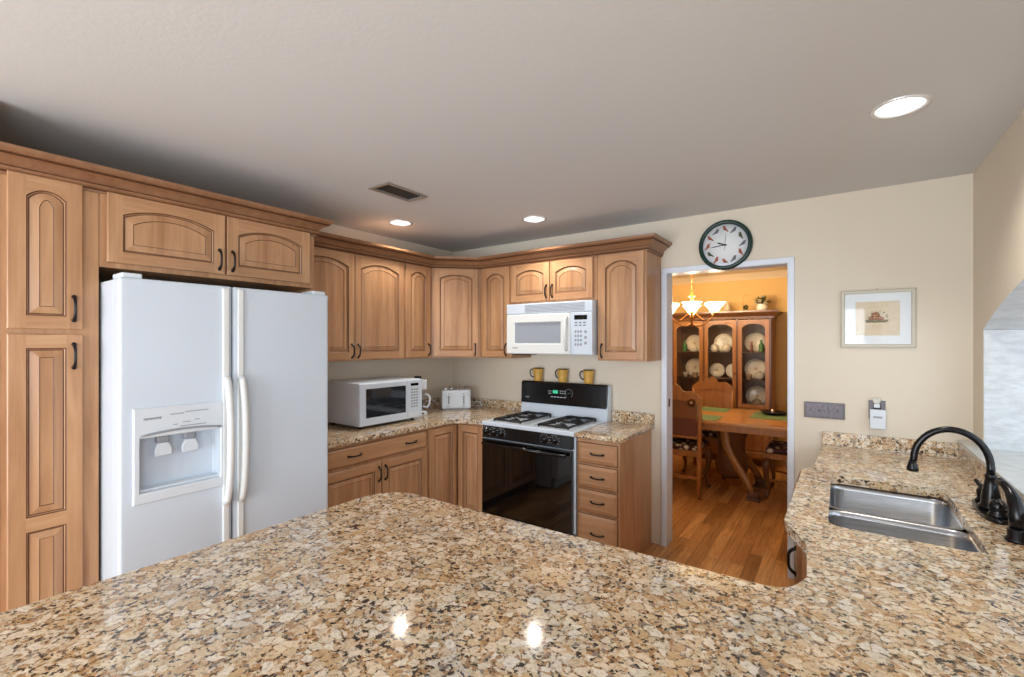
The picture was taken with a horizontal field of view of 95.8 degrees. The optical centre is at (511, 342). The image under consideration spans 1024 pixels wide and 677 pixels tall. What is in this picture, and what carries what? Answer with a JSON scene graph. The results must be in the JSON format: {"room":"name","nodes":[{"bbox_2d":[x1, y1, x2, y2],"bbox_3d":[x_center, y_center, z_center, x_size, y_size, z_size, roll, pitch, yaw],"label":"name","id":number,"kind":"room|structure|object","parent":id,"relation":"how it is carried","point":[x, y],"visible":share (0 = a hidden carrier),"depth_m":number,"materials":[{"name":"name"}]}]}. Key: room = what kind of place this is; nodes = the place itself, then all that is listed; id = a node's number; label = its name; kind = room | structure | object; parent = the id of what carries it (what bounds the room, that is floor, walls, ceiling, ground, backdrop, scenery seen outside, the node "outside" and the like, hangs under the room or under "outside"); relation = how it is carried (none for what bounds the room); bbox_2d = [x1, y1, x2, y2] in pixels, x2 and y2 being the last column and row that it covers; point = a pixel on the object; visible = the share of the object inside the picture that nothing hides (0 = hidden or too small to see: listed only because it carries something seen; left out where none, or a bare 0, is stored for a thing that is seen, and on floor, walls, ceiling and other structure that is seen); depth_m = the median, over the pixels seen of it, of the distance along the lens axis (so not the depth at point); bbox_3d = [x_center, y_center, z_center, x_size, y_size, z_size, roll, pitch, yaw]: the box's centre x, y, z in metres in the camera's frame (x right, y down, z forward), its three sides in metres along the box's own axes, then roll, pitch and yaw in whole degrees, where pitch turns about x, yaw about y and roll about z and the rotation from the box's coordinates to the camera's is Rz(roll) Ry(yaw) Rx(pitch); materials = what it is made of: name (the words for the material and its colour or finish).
{"room":"kitchen","nodes":[
{"label":"kitchen","id":0,"kind":"room"},
{"bbox_2d":[99,224,452,399],"bbox_3d":[-1.559,0.303,3.410,0.120,2.420,3.160,0,0,35],"label":"wall","id":1,"kind":"structure","parent":0,"point":[438,372],"depth_m":4.08,"materials":[{"name":"beige paint"}]},
{"bbox_2d":[99,191,313,291],"bbox_3d":[-1.699,-0.483,2.530,0.662,0.323,0.984,0,0,35],"label":"upper cabinet","id":2,"kind":"object","parent":1,"relation":"attached to","point":[154,240],"visible":0.92,"depth_m":2.27,"materials":[{"name":"brown wood"}]},
{"bbox_2d":[0,141,333,236],"bbox_3d":[-1.654,-0.681,2.224,0.297,0.097,1.596,0,0,35],"label":"crown molding","id":3,"kind":"structure","parent":2,"relation":"attached to","point":[96,178],"depth_m":2.05,"materials":[{"name":"brown wood"}]},
{"bbox_2d":[313,247,403,361],"bbox_3d":[-1.258,-0.255,3.413,0.360,0.780,0.961,0,0,35],"label":"upper cabinet","id":4,"kind":"object","parent":1,"relation":"attached to","point":[365,294],"visible":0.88,"depth_m":3.39,"materials":[{"name":"brown wood"}]},
{"bbox_2d":[404,264,430,358],"bbox_3d":[-0.891,-0.255,3.932,0.360,0.780,0.306,0,0,35],"label":"upper cabinet","id":5,"kind":"object","parent":1,"relation":"attached to","point":[417,279],"visible":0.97,"depth_m":3.83,"materials":[{"name":"brown wood"}]},
{"bbox_2d":[328,397,521,423],"bbox_3d":[-0.773,0.577,3.634,0.898,0.080,1.880,0,0,35],"label":"backsplash","id":6,"kind":"structure","parent":1,"relation":"attached to","point":[491,403],"depth_m":4.34,"materials":[{"name":"stone"}]},
{"bbox_2d":[0,0,1023,278],"bbox_3d":[0.046,-0.957,2.025,6.140,0.100,10.440,0,0,35],"label":"ceiling","id":7,"kind":"structure","parent":0,"point":[581,116],"depth_m":1.74,"materials":[{"name":"paint"}]},
{"bbox_2d":[368,182,427,201],"bbox_3d":[-0.683,-0.935,2.791,0.178,0.072,0.315,0,0,35],"label":"ceiling vent","id":8,"kind":"object","parent":7,"relation":"in","point":[388,187],"visible":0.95,"depth_m":2.78,"materials":[{"name":"metal"}]},
{"bbox_2d":[388,220,412,226],"bbox_3d":[-0.848,-0.951,3.512,0.186,0.102,0.186,0,0,35],"label":"recessed light","id":9,"kind":"object","parent":7,"relation":"in","point":[402,223],"visible":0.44,"depth_m":3.57,"materials":[{"name":"white"}]},
{"bbox_2d":[522,216,546,222],"bbox_3d":[0.164,-0.951,3.407,0.186,0.102,0.186,0,0,35],"label":"recessed light","id":10,"kind":"object","parent":7,"relation":"in","point":[533,219],"visible":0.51,"depth_m":3.47,"materials":[{"name":"white"}]},
{"bbox_2d":[672,274,725,326],"bbox_3d":[1.946,-0.536,5.005,0.716,0.742,0.702,0,0,35],"label":"chandelier","id":11,"kind":"object","parent":7,"relation":"hanging from","point":[691,306],"visible":0.71,"depth_m":4.83,"materials":[{"name":"white glass"}]},
{"bbox_2d":[869,94,931,119],"bbox_3d":[1.494,-0.951,1.782,0.186,0.102,0.186,0,0,35],"label":"recessed light","id":12,"kind":"object","parent":7,"relation":"in","point":[903,104],"visible":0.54,"depth_m":1.82,"materials":[{"name":"white"}]},
{"bbox_2d":[453,173,972,578],"bbox_3d":[1.040,0.303,3.576,4.167,2.420,0.120,0,0,35],"label":"wall","id":13,"kind":"structure","parent":0,"point":[918,235],"depth_m":2.80,"materials":[{"name":"beige paint"}]},
{"bbox_2d":[431,268,480,357],"bbox_3d":[-0.521,-0.255,4.234,0.612,0.780,0.609,0,0,35],"label":"upper cabinet","id":14,"kind":"object","parent":13,"relation":"attached to","point":[455,293],"visible":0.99,"depth_m":4.00,"materials":[{"name":"brown wood"}]},
{"bbox_2d":[481,266,530,357],"bbox_3d":[-0.067,-0.255,4.064,0.327,0.780,0.360,0,0,35],"label":"upper cabinet","id":15,"kind":"object","parent":13,"relation":"attached to","point":[495,282],"visible":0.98,"depth_m":3.94,"materials":[{"name":"brown wood"}]},
{"bbox_2d":[511,256,597,303],"bbox_3d":[0.386,-0.477,3.742,0.779,0.336,0.360,0,0,35],"label":"upper cabinet","id":16,"kind":"object","parent":13,"relation":"attached to","point":[571,279],"visible":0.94,"depth_m":3.59,"materials":[{"name":"brown wood"}]},
{"bbox_2d":[507,300,597,354],"bbox_3d":[0.364,-0.102,3.711,0.768,0.411,0.422,0,0,35],"label":"microwave","id":17,"kind":"object","parent":16,"relation":"attached to","point":[565,327],"visible":0.96,"depth_m":3.54,"materials":[{"name":"white plastic"}]},
{"bbox_2d":[598,250,660,361],"bbox_3d":[0.857,-0.255,3.408,0.369,0.780,0.360,0,0,35],"label":"upper cabinet","id":18,"kind":"object","parent":13,"relation":"attached to","point":[629,283],"visible":0.99,"depth_m":3.29,"materials":[{"name":"brown wood"}]},
{"bbox_2d":[314,231,671,269],"bbox_3d":[-0.154,-0.681,3.529,2.638,0.097,1.066,0,0,-4],"label":"crown molding","id":19,"kind":"structure","parent":18,"relation":"attached to","point":[654,243],"depth_m":3.49,"materials":[{"name":"brown wood"}]},
{"bbox_2d":[612,410,653,424],"bbox_3d":[0.930,0.577,3.566,0.334,0.080,0.020,0,0,35],"label":"backsplash","id":20,"kind":"structure","parent":13,"relation":"attached to","point":[626,416],"depth_m":3.55,"materials":[{"name":"stone"}]},
{"bbox_2d":[699,220,752,269],"bbox_3d":[1.464,-0.669,3.180,0.344,0.344,0.032,0,0,35],"label":"wall clock","id":21,"kind":"object","parent":13,"relation":"attached to","point":[724,241],"visible":1,"depth_m":3.18,"materials":[{"name":"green plastic"}]},
{"bbox_2d":[661,257,793,578],"bbox_3d":[1.497,0.480,3.251,0.857,2.065,0.151,0,0,35],"label":"door frame","id":22,"kind":"structure","parent":13,"relation":"in","point":[666,273],"depth_m":3.42,"materials":[{"name":"white paint"}]},
{"bbox_2d":[804,401,844,419],"bbox_3d":[1.930,0.421,2.859,0.205,0.098,0.016,0,0,35],"label":"switch plate","id":23,"kind":"object","parent":13,"relation":"attached to","point":[811,409],"visible":1,"depth_m":2.85,"materials":[{"name":"grey metal"}]},
{"bbox_2d":[869,400,885,417],"bbox_3d":[2.142,0.397,2.713,0.078,0.108,0.008,0,0,35],"label":"outlet plate","id":24,"kind":"object","parent":13,"relation":"attached to","point":[882,403],"visible":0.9,"depth_m":2.71,"materials":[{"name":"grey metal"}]},
{"bbox_2d":[870,409,885,429],"bbox_3d":[2.132,0.449,2.696,0.074,0.112,0.031,0,0,35],"label":"plug","id":25,"kind":"object","parent":13,"relation":"attached to","point":[877,417],"visible":1,"depth_m":2.69,"materials":[{"name":"white plastic"}]},
{"bbox_2d":[873,397,880,407],"bbox_3d":[2.131,0.352,2.702,0.038,0.062,0.021,0,0,35],"label":"night light","id":26,"kind":"object","parent":25,"relation":"on","point":[876,401],"visible":1,"depth_m":2.69,"materials":[{"name":"white plastic"}]},
{"bbox_2d":[841,288,915,347],"bbox_3d":[2.138,-0.142,2.708,0.345,0.347,0.020,0,0,35],"label":"picture frame","id":27,"kind":"object","parent":13,"relation":"attached to","point":[883,318],"visible":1,"depth_m":2.70,"materials":[{"name":"silver metal"}]},
{"bbox_2d":[856,301,899,335],"bbox_3d":[2.141,-0.138,2.712,0.205,0.218,0.004,0,0,35],"label":"print","id":28,"kind":"object","parent":27,"relation":"attached to","point":[873,318],"depth_m":2.71,"materials":[{"name":"beige paper"}]},
{"bbox_2d":[642,454,795,586],"bbox_3d":[0.446,1.543,2.330,6.800,0.060,11.800,0,0,35],"label":"floor","id":29,"kind":"structure","parent":0,"point":[721,532],"depth_m":3.75,"materials":[{"name":"brown wood"}]},
{"bbox_2d":[0,170,98,612],"bbox_3d":[-2.067,0.432,2.012,0.662,2.161,0.284,0,0,35],"label":"pantry cabinet","id":30,"kind":"object","parent":29,"relation":"on","point":[49,228],"visible":0.94,"depth_m":1.83,"materials":[{"name":"brown wood"}]},
{"bbox_2d":[99,272,327,580],"bbox_3d":[-1.589,0.606,2.418,0.870,1.774,0.920,0,0,35],"label":"refrigerator","id":31,"kind":"object","parent":29,"relation":"on","point":[213,399],"visible":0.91,"depth_m":2.08,"materials":[{"name":"white metal"}]},
{"bbox_2d":[284,288,313,292],"bbox_3d":[-1.422,0.596,2.925,0.565,1.834,0.020,0,0,35],"label":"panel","id":32,"kind":"object","parent":29,"relation":"on","point":[309,289],"visible":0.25,"depth_m":2.81,"materials":[{"name":"brown wood"}]},
{"bbox_2d":[328,428,426,507],"bbox_3d":[-1.142,1.081,3.314,0.661,0.864,0.930,0,0,35],"label":"base cabinet","id":33,"kind":"object","parent":29,"relation":"on","point":[394,463],"visible":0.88,"depth_m":3.13,"materials":[{"name":"brown wood"}]},
{"bbox_2d":[427,423,483,511],"bbox_3d":[-0.503,1.081,4.012,0.895,0.864,0.946,0,0,35],"label":"base cabinet","id":34,"kind":"object","parent":29,"relation":"on","point":[454,451],"visible":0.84,"depth_m":3.69,"materials":[{"name":"brown wood"}]},
{"bbox_2d":[328,397,521,448],"bbox_3d":[-0.773,0.593,3.633,0.899,0.112,1.882,0,0,35],"label":"countertop","id":35,"kind":"structure","parent":34,"relation":"on","point":[338,434],"depth_m":3.65,"materials":[{"name":"stone"}]},
{"bbox_2d":[328,376,421,428],"bbox_3d":[-1.058,0.454,3.588,0.411,0.326,0.590,0,0,35],"label":"countertop microwave","id":36,"kind":"object","parent":35,"relation":"on","point":[361,402],"visible":0.94,"depth_m":3.40,"materials":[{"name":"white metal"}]},
{"bbox_2d":[414,376,430,414],"bbox_3d":[-0.824,0.453,3.962,0.206,0.328,0.214,0,0,-31],"label":"coffee maker","id":37,"kind":"object","parent":35,"relation":"on","point":[424,382],"visible":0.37,"depth_m":3.92,"materials":[{"name":"white plastic"}]},
{"bbox_2d":[441,386,470,409],"bbox_3d":[-0.520,0.517,4.288,0.264,0.200,0.190,0,0,-10],"label":"toaster","id":38,"kind":"object","parent":35,"relation":"on","point":[452,398],"visible":1,"depth_m":4.22,"materials":[{"name":"white plastic"}]},
{"bbox_2d":[481,380,611,536],"bbox_3d":[0.261,0.924,3.616,0.808,1.178,0.686,0,0,35],"label":"gas range","id":39,"kind":"object","parent":29,"relation":"on","point":[529,456],"visible":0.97,"depth_m":3.43,"materials":[{"name":"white metal"}]},
{"bbox_2d":[530,368,543,380],"bbox_3d":[0.222,0.278,4.026,0.095,0.110,0.115,0,0,-32],"label":"mug","id":40,"kind":"object","parent":39,"relation":"on","point":[538,372],"visible":1,"depth_m":3.98,"materials":[{"name":"yellow ceramic"}]},
{"bbox_2d":[482,413,606,436],"bbox_3d":[0.252,0.628,3.602,0.806,0.032,0.560,0,0,35],"label":"cooktop","id":41,"kind":"object","parent":39,"relation":"in","point":[533,425],"depth_m":3.49,"materials":[{"name":"white metal"}]},
{"bbox_2d":[555,368,567,381],"bbox_3d":[0.423,0.278,3.887,0.095,0.110,0.115,0,0,-15],"label":"mug","id":42,"kind":"object","parent":39,"relation":"on","point":[562,373],"visible":1,"depth_m":3.84,"materials":[{"name":"yellow ceramic"}]},
{"bbox_2d":[579,369,594,383],"bbox_3d":[0.610,0.278,3.739,0.115,0.110,0.095,0,0,-4],"label":"mug","id":43,"kind":"object","parent":39,"relation":"on","point":[588,374],"visible":1,"depth_m":3.71,"materials":[{"name":"yellow ceramic"}]},
{"bbox_2d":[577,430,650,552],"bbox_3d":[0.735,1.081,3.308,0.308,0.864,0.661,0,0,35],"label":"base cabinet","id":44,"kind":"object","parent":29,"relation":"on","point":[614,479],"visible":0.94,"depth_m":3.09,"materials":[{"name":"brown wood"}]},
{"bbox_2d":[575,410,654,442],"bbox_3d":[0.749,0.593,3.311,0.334,0.112,0.646,0,0,35],"label":"countertop","id":45,"kind":"structure","parent":44,"relation":"on","point":[624,426],"depth_m":3.33,"materials":[{"name":"stone"}]},
{"bbox_2d":[672,384,711,499],"bbox_3d":[1.739,0.965,4.745,0.512,1.104,0.550,0,0,32],"label":"dining chair","id":46,"kind":"object","parent":29,"relation":"on","point":[687,440],"visible":0.59,"depth_m":4.52,"materials":[{"name":"brown wood"}]},
{"bbox_2d":[681,376,734,479],"bbox_3d":[2.292,0.965,5.405,0.512,1.104,0.529,0,0,35],"label":"dining chair","id":47,"kind":"object","parent":29,"relation":"on","point":[713,393],"visible":0.44,"depth_m":5.55,"materials":[{"name":"brown wood"}]},
{"bbox_2d":[672,309,781,467],"bbox_3d":[2.736,0.563,6.039,1.340,1.900,0.460,0,0,35],"label":"china cabinet","id":48,"kind":"object","parent":29,"relation":"on","point":[737,324],"visible":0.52,"depth_m":5.95,"materials":[{"name":"brown wood"}]},
{"bbox_2d":[682,340,686,351],"bbox_3d":[2.347,0.049,6.278,0.064,0.155,0.064,0,0,35],"label":"bottle","id":49,"kind":"object","parent":48,"relation":"on","point":[684,347],"visible":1,"depth_m":6.25,"materials":[{"name":"green glass"}]},
{"bbox_2d":[686,358,698,375],"bbox_3d":[2.501,0.343,6.313,0.250,0.247,0.055,0,0,35],"label":"plate","id":50,"kind":"object","parent":48,"relation":"on","point":[692,365],"visible":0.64,"depth_m":6.33,"materials":[{"name":"white ceramic"}]},
{"bbox_2d":[686,335,698,350],"bbox_3d":[2.493,0.013,6.319,0.230,0.228,0.052,0,0,35],"label":"plate","id":51,"kind":"object","parent":48,"relation":"on","point":[692,341],"visible":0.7,"depth_m":6.33,"materials":[{"name":"white ceramic"}]},
{"bbox_2d":[710,343,718,351],"bbox_3d":[2.657,0.065,6.058,0.116,0.122,0.116,0,0,35],"label":"teapot","id":52,"kind":"object","parent":48,"relation":"on","point":[714,347],"visible":1,"depth_m":6.02,"materials":[{"name":"white ceramic"}]},
{"bbox_2d":[709,363,724,376],"bbox_3d":[2.730,0.372,6.152,0.190,0.188,0.047,0,0,35],"label":"plate","id":53,"kind":"object","parent":48,"relation":"on","point":[717,369],"visible":1,"depth_m":6.15,"materials":[{"name":"white ceramic"}]},
{"bbox_2d":[677,351,764,353],"bbox_3d":[2.764,0.133,6.079,1.134,0.010,0.337,0,0,35],"label":"shelf","id":54,"kind":"object","parent":48,"relation":"attached to","point":[678,352],"depth_m":6.15,"materials":[{"name":"brown wood"}]},
{"bbox_2d":[677,375,764,380],"bbox_3d":[2.764,0.473,6.079,1.134,0.010,0.337,0,0,35],"label":"shelf","id":55,"kind":"object","parent":48,"relation":"attached to","point":[724,377],"depth_m":6.13,"materials":[{"name":"brown wood"}]},
{"bbox_2d":[714,334,731,351],"bbox_3d":[2.795,0.008,6.105,0.240,0.238,0.053,0,0,35],"label":"plate","id":56,"kind":"object","parent":48,"relation":"on","point":[721,339],"visible":0.71,"depth_m":6.12,"materials":[{"name":"white ceramic"}]},
{"bbox_2d":[722,343,730,351],"bbox_3d":[2.771,0.065,5.977,0.116,0.122,0.116,0,0,35],"label":"sugar bowl","id":57,"kind":"object","parent":48,"relation":"on","point":[726,347],"visible":0.99,"depth_m":5.94,"materials":[{"name":"white ceramic"}]},
{"bbox_2d":[723,302,730,310],"bbox_3d":[2.800,-0.453,6.018,0.100,0.130,0.100,0,0,35],"label":"jar","id":58,"kind":"object","parent":48,"relation":"on","point":[726,307],"visible":0.75,"depth_m":5.99,"materials":[{"name":"ceramic"}]},
{"bbox_2d":[726,364,731,377],"bbox_3d":[2.893,0.372,6.036,0.190,0.188,0.047,0,0,35],"label":"plate","id":59,"kind":"object","parent":48,"relation":"on","point":[729,367],"visible":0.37,"depth_m":6.07,"materials":[{"name":"white ceramic"}]},
{"bbox_2d":[749,342,753,351],"bbox_3d":[3.014,0.059,5.817,0.048,0.135,0.048,0,0,35],"label":"figurine","id":60,"kind":"object","parent":48,"relation":"on","point":[751,343],"visible":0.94,"depth_m":5.80,"materials":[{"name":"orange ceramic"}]},
{"bbox_2d":[745,359,764,378],"bbox_3d":[3.104,0.338,5.885,0.260,0.257,0.056,0,0,35],"label":"plate","id":61,"kind":"object","parent":48,"relation":"on","point":[752,366],"visible":0.8,"depth_m":5.90,"materials":[{"name":"white ceramic"}]},
{"bbox_2d":[745,333,764,351],"bbox_3d":[3.100,0.003,5.888,0.250,0.247,0.055,0,0,35],"label":"plate","id":62,"kind":"object","parent":48,"relation":"on","point":[755,338],"visible":0.78,"depth_m":5.90,"materials":[{"name":"white ceramic"}]},
{"bbox_2d":[746,386,764,404],"bbox_3d":[3.116,0.684,5.876,0.260,0.257,0.056,0,0,35],"label":"plate","id":63,"kind":"object","parent":48,"relation":"on","point":[758,392],"visible":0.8,"depth_m":5.89,"materials":[{"name":"white ceramic"}]},
{"bbox_2d":[752,398,761,404],"bbox_3d":[3.051,0.751,5.766,0.116,0.122,0.116,0,0,35],"label":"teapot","id":64,"kind":"object","parent":48,"relation":"on","point":[755,401],"visible":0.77,"depth_m":5.73,"materials":[{"name":"brown ceramic"}]},
{"bbox_2d":[754,370,764,379],"bbox_3d":[3.081,0.405,5.757,0.116,0.122,0.116,0,0,35],"label":"teapot","id":65,"kind":"object","parent":48,"relation":"on","point":[759,375],"visible":1,"depth_m":5.72,"materials":[{"name":"beige ceramic"}]},
{"bbox_2d":[758,340,763,351],"bbox_3d":[3.098,0.049,5.745,0.064,0.155,0.064,0,0,35],"label":"bottle","id":66,"kind":"object","parent":48,"relation":"on","point":[761,345],"visible":1,"depth_m":5.72,"materials":[{"name":"green glass"}]},
{"bbox_2d":[754,295,770,309],"bbox_3d":[3.140,-0.494,5.803,0.208,0.212,0.206,0,0,-2],"label":"flower arrangement","id":67,"kind":"object","parent":48,"relation":"on","point":[761,304],"visible":0.98,"depth_m":5.76,"materials":[{"name":"white ceramic"}]},
{"bbox_2d":[697,409,786,502],"bbox_3d":[1.923,1.133,5.016,2.160,0.760,1.000,0,0,35],"label":"dining table","id":68,"kind":"object","parent":29,"relation":"on","point":[732,461],"visible":0.38,"depth_m":4.58,"materials":[{"name":"brown wood"}]},
{"bbox_2d":[697,414,721,420],"bbox_3d":[1.857,0.751,4.689,0.460,0.004,0.320,0,0,35],"label":"placemat","id":69,"kind":"object","parent":68,"relation":"on","point":[704,417],"visible":0.48,"depth_m":4.60,"materials":[{"name":"green fabric"}]},
{"bbox_2d":[697,406,730,411],"bbox_3d":[2.191,0.751,5.212,0.460,0.004,0.320,0,0,35],"label":"placemat","id":70,"kind":"object","parent":68,"relation":"on","point":[714,409],"visible":0.52,"depth_m":5.15,"materials":[{"name":"green fabric"}]},
{"bbox_2d":[750,412,786,420],"bbox_3d":[2.637,0.751,4.699,0.340,0.004,0.480,0,0,35],"label":"placemat","id":71,"kind":"object","parent":68,"relation":"on","point":[759,415],"visible":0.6,"depth_m":4.66,"materials":[{"name":"green fabric"}]},
{"bbox_2d":[761,409,786,414],"bbox_3d":[2.714,0.721,4.791,0.250,0.054,0.250,0,0,35],"label":"dish","id":72,"kind":"object","parent":71,"relation":"on","point":[769,412],"visible":0.98,"depth_m":4.77,"materials":[{"name":"black ceramic"}]},
{"bbox_2d":[762,440,786,499],"bbox_3d":[2.764,0.965,4.486,0.550,1.104,0.512,0,0,35],"label":"dining chair","id":73,"kind":"object","parent":29,"relation":"on","point":[776,450],"visible":0.21,"depth_m":4.43,"materials":[{"name":"brown wood"}]},
{"bbox_2d":[787,484,967,583],"bbox_3d":[1.555,1.089,1.833,0.730,0.847,2.114,0,0,35],"label":"base cabinet","id":74,"kind":"object","parent":29,"relation":"on","point":[800,574],"visible":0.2,"depth_m":1.63,"materials":[{"name":"brown wood"}]},
{"bbox_3d":[0.157,1.090,0.966,2.007,0.846,0.941,0,0,35],"label":"cabinet","id":75,"kind":"object","parent":29,"relation":"on","visible":0},
{"bbox_2d":[0,431,1023,676],"bbox_3d":[0.607,0.606,1.731,2.172,0.116,3.386,0,0,35],"label":"countertop","id":76,"kind":"structure","parent":75,"relation":"on","point":[396,584],"depth_m":1.10,"materials":[{"name":"stone"}]},
{"bbox_2d":[829,484,980,552],"bbox_3d":[1.462,0.765,1.777,0.430,0.190,0.757,0,0,35],"label":"sink","id":77,"kind":"object","parent":76,"relation":"in","point":[929,520],"visible":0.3,"depth_m":1.93,"materials":[{"name":"metal"}]},
{"bbox_2d":[906,426,1008,524],"bbox_3d":[1.681,0.476,1.755,0.281,0.308,0.302,0,0,35],"label":"faucet","id":78,"kind":"object","parent":76,"relation":"on","point":[988,503],"visible":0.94,"depth_m":1.71,"materials":[{"name":"black metal"}]},
{"bbox_2d":[995,477,1023,544],"bbox_3d":[1.602,0.540,1.492,0.057,0.178,0.122,0,0,14],"label":"sprayer","id":79,"kind":"object","parent":76,"relation":"on","point":[1015,505],"visible":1,"depth_m":1.46,"materials":[{"name":"black metal"}]},
{"bbox_2d":[672,277,786,461],"bbox_3d":[3.033,0.303,6.233,5.900,2.420,0.120,0,0,35],"label":"wall","id":80,"kind":"structure","parent":0,"point":[775,289],"depth_m":6.04,"materials":[{"name":"paint"}]},
{"bbox_2d":[672,270,786,284],"bbox_3d":[2.976,-0.865,6.153,5.900,0.085,0.075,0,0,35],"label":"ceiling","id":81,"kind":"structure","parent":80,"relation":"attached to","point":[778,273],"depth_m":6.18,"materials":[{"name":"paint"}]},
{"bbox_2d":[973,109,1023,451],"bbox_3d":[0.556,0.303,-0.446,0.260,2.420,7.000,0,0,35],"label":"wall","id":82,"kind":"structure","parent":0,"point":[998,181],"depth_m":2.24,"materials":[{"name":"beige paint"}]},
{"bbox_2d":[822,431,1023,503],"bbox_3d":[1.442,0.589,1.609,0.670,0.082,2.618,0,0,35],"label":"backsplash","id":83,"kind":"structure","parent":82,"relation":"attached to","point":[902,445],"depth_m":2.63,"materials":[{"name":"stone"}]},
{"bbox_2d":[957,440,1023,499],"bbox_3d":[1.809,0.537,1.348,0.354,0.019,2.600,0,0,35],"label":"sill","id":84,"kind":"structure","parent":82,"relation":"on","point":[1009,465],"depth_m":2.03,"materials":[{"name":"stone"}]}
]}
========================
● **Problem**
Look through the records above for the string "backsplash", then copy every line that has it.

● **Exercise result**
{"bbox_2d":[328,397,521,423],"bbox_3d":[-0.773,0.577,3.634,0.898,0.080,1.880,0,0,35],"label":"backsplash","id":6,"kind":"structure","parent":1,"relation":"attached to","point":[491,403],"depth_m":4.34,"materials":[{"name":"stone"}]},
{"bbox_2d":[612,410,653,424],"bbox_3d":[0.930,0.577,3.566,0.334,0.080,0.020,0,0,35],"label":"backsplash","id":20,"kind":"structure","parent":13,"relation":"attached to","point":[626,416],"depth_m":3.55,"materials":[{"name":"stone"}]},
{"bbox_2d":[822,431,1023,503],"bbox_3d":[1.442,0.589,1.609,0.670,0.082,2.618,0,0,35],"label":"backsplash","id":83,"kind":"structure","parent":82,"relation":"attached to","point":[902,445],"depth_m":2.63,"materials":[{"name":"stone"}]},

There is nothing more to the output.